─── Stored data

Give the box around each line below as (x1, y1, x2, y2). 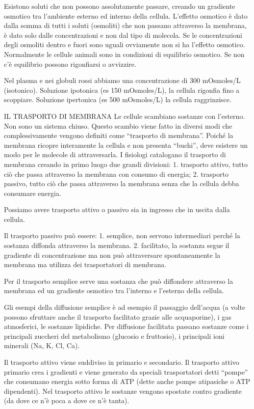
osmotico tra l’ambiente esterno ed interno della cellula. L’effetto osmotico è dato (4, 10, 248, 21)
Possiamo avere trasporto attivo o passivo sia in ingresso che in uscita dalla (4, 204, 230, 215)
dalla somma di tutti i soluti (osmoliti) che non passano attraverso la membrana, (4, 20, 247, 30)
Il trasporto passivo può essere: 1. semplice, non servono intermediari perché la (4, 230, 240, 241)
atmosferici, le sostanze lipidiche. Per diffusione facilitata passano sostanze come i (4, 321, 249, 331)
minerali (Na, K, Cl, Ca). (4, 340, 80, 351)
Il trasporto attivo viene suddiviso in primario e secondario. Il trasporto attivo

──────

Look through the entries above; find each line with the word "dalla" and copy it.

» Solution to the problem:
Possiamo avere trasporto attivo o passivo sia in ingresso che in uscita dalla (4, 204, 230, 215)
dalla somma di tutti i soluti (osmoliti) che non passano attraverso la membrana, (4, 20, 247, 30)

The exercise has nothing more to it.